The TxAgent Rare-as-one Evaluation Portal is a Gradio-based web application designed to facilitate the human evaluation of TxAgent's responses compared to other models. Users log in with their credentials, receive questions relevant to their expertise, and then perform pairwise comparisons and detailed ratings of model responses.

Features

User Registration: The portal collects user information such as name, email, evaluator ID, medical specialty, subspecialty, NPI ID, and years of experience.

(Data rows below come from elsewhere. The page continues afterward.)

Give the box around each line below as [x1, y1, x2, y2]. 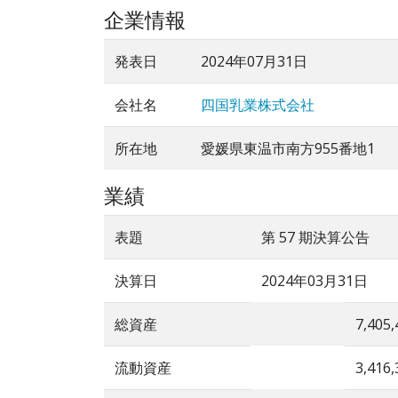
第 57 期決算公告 [261, 227, 370, 248]
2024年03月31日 [261, 271, 368, 291]
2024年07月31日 [201, 52, 307, 72]
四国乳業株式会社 [201, 95, 314, 115]
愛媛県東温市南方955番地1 [201, 139, 375, 159]
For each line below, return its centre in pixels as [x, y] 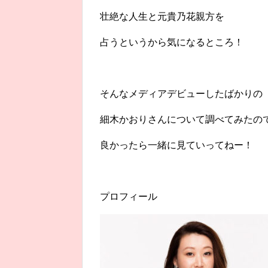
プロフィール [129, 197]
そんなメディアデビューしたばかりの [181, 94]
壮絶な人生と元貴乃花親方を [162, 17]
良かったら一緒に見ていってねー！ [176, 145]
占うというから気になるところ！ [172, 42]
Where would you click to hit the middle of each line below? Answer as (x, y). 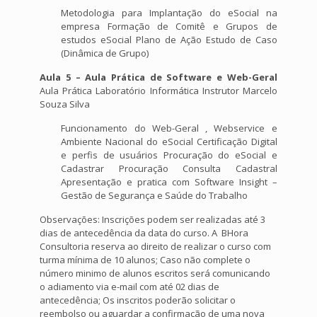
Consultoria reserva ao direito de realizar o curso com (156, 247)
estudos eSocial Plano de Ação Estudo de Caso (169, 40)
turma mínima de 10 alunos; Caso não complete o (145, 260)
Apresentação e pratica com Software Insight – (169, 182)
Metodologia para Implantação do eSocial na (169, 13)
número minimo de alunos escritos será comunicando (155, 273)
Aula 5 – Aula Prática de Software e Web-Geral (158, 77)
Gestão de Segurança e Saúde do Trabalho (155, 196)
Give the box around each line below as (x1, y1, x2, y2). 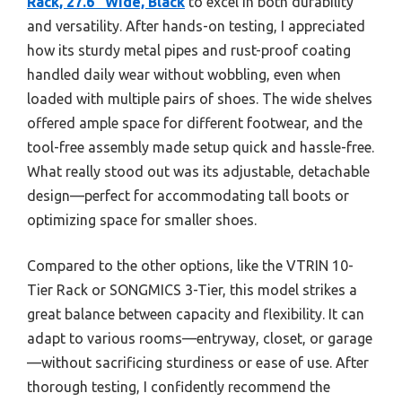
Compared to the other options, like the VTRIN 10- (27, 257, 354, 274)
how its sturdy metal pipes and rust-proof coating (27, 41, 351, 58)
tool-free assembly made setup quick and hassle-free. (27, 138, 374, 155)
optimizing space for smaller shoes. (27, 211, 257, 228)
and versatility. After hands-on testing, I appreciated (27, 17, 365, 34)
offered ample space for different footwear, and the (27, 114, 363, 131)
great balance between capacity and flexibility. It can (27, 305, 364, 322)
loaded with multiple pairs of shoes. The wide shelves (27, 90, 372, 107)

Dynamic Question Assignment: Questions are fetched based on the evaluator's ID. The system tracks previously evaluated questions to ensure users don't see the same questions twice.
Model Response Display: Two model responses are presented side-by-side in scrollable chat windows for easy comparison.
Reference Answer: A reference answer is provided to offer context and guidance during evaluation.
Pairwise Comparison: Users compare Model A and Model B across five criteria: Problem Resolution, Helpfulness, Scientific Consensus, Accuracy, and Completeness.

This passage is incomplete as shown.